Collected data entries
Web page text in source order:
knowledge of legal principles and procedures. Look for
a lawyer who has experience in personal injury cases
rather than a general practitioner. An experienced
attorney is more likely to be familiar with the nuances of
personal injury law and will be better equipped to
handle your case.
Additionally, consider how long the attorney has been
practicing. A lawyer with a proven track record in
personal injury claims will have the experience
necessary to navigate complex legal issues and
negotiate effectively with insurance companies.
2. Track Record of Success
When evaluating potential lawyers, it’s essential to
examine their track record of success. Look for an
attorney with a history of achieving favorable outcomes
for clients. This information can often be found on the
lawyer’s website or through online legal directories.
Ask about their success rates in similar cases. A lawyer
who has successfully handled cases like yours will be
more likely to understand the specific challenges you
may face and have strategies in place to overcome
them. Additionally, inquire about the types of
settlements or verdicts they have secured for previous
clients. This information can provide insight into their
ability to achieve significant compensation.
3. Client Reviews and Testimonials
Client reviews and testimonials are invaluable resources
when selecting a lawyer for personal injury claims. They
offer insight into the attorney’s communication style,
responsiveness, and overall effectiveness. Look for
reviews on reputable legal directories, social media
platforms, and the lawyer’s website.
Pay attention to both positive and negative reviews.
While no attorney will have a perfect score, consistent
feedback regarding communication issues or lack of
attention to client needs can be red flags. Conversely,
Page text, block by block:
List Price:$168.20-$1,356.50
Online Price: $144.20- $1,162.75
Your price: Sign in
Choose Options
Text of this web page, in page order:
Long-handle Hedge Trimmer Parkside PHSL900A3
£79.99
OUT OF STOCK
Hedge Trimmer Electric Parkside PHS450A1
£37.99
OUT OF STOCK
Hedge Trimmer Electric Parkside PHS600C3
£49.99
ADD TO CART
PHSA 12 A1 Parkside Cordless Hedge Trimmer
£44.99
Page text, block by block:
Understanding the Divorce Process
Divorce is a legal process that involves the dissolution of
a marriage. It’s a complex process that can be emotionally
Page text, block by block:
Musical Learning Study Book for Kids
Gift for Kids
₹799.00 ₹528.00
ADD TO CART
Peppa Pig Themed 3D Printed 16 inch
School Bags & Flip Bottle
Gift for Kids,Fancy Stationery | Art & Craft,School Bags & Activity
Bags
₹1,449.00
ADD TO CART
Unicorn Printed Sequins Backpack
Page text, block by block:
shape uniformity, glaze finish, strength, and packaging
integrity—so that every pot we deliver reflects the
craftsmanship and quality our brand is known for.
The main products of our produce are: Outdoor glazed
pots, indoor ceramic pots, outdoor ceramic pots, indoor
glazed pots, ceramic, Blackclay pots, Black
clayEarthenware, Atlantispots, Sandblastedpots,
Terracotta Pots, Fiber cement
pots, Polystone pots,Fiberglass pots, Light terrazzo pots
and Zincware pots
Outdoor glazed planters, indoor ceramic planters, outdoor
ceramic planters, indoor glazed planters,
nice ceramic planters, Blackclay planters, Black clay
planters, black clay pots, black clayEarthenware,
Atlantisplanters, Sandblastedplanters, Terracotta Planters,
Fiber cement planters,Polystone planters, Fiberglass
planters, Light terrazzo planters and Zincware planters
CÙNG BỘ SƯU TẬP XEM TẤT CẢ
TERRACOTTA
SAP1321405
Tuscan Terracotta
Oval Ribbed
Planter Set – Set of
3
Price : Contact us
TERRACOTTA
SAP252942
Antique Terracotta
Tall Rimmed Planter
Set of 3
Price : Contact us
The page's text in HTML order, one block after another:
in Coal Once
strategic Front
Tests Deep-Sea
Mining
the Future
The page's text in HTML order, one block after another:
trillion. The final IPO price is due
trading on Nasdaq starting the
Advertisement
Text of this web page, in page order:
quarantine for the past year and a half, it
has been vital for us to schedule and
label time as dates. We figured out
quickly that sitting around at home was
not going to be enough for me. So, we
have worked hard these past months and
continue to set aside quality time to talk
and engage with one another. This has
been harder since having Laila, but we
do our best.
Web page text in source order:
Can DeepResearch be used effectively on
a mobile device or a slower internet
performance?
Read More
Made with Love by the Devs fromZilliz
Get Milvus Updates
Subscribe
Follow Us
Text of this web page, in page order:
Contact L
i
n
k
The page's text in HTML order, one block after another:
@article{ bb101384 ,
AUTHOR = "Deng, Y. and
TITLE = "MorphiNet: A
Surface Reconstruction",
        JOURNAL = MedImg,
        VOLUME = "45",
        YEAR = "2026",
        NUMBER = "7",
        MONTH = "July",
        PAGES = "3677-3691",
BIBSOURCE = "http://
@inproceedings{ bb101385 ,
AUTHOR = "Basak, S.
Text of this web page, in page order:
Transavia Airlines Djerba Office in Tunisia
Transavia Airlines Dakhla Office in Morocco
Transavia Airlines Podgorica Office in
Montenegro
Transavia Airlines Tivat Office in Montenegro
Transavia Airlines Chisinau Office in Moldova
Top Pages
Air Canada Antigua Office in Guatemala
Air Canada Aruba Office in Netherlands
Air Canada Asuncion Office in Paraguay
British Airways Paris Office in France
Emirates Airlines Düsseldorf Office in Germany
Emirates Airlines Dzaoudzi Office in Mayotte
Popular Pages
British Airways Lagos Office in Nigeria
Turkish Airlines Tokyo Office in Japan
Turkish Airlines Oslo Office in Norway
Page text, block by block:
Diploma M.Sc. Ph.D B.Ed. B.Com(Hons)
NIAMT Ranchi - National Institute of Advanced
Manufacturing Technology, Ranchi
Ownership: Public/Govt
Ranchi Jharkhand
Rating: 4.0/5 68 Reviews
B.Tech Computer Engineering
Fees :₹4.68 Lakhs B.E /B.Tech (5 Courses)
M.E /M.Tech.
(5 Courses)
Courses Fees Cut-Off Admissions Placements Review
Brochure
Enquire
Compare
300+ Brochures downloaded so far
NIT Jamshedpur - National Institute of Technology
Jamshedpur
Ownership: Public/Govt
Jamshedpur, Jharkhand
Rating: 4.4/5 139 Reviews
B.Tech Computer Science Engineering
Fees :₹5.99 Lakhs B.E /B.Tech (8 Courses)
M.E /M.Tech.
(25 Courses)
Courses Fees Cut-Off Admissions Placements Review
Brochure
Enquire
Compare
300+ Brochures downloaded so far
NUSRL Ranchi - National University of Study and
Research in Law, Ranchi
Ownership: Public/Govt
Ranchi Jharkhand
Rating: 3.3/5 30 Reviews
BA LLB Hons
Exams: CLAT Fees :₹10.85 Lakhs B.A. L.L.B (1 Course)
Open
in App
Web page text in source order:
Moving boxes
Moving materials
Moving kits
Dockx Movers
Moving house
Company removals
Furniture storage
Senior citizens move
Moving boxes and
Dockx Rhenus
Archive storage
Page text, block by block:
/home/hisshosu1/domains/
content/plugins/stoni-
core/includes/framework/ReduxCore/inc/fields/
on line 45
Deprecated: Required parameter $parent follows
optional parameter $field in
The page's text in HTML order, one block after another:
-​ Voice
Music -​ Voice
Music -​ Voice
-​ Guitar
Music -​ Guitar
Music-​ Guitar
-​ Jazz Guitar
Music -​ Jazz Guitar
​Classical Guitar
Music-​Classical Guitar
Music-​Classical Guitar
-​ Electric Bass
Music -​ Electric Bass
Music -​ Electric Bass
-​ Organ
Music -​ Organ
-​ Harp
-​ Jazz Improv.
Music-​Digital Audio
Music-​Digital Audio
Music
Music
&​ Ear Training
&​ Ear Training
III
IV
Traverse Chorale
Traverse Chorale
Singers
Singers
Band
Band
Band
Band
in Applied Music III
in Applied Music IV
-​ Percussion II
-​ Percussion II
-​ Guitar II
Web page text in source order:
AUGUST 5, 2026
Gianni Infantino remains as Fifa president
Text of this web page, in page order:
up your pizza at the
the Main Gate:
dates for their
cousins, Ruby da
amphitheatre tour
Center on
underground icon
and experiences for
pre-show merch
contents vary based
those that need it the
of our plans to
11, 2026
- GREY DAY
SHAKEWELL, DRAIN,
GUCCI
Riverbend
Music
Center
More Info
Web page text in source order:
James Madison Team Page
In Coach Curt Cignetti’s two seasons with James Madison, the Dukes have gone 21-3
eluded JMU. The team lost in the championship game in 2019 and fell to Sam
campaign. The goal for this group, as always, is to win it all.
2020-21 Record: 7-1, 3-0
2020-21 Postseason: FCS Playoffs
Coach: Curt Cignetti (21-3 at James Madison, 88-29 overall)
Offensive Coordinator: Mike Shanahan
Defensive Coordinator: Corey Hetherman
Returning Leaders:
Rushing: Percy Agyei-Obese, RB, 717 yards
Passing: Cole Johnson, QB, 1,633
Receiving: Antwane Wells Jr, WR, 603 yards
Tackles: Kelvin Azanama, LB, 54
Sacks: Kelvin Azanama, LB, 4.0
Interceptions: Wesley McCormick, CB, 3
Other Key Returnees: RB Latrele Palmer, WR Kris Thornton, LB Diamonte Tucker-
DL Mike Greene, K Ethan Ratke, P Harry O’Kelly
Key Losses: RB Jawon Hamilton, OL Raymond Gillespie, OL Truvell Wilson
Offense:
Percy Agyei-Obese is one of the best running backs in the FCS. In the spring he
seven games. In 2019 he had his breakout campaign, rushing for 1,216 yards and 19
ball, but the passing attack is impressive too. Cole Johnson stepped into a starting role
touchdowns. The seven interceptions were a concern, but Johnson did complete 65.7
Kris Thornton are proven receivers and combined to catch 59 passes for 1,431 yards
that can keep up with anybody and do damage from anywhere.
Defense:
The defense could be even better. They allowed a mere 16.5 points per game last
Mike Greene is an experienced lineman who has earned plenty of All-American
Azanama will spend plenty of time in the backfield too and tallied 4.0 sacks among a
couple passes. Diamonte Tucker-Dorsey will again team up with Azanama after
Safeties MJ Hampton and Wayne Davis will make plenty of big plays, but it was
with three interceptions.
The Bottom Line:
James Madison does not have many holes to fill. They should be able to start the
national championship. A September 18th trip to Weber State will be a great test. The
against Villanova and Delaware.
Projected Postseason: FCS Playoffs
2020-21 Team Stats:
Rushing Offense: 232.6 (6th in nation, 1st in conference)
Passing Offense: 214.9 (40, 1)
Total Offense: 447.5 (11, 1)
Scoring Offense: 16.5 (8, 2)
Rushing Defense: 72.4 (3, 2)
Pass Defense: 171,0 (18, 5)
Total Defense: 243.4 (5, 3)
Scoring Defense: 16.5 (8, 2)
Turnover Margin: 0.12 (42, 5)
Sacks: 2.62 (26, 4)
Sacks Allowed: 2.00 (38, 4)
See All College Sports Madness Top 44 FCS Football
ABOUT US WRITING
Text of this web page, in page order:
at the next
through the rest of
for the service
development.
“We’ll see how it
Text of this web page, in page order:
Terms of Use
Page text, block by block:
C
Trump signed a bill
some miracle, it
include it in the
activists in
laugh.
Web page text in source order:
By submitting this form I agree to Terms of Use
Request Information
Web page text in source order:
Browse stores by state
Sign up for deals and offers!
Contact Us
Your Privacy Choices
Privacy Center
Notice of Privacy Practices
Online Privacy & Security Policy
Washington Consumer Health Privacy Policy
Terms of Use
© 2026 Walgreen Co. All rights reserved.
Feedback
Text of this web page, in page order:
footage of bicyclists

» ASSIGNMENT
Among the entries, how many lines include the word "Blackclay"? Give only the number.

» RESPONSE TO THE EXERCISE
2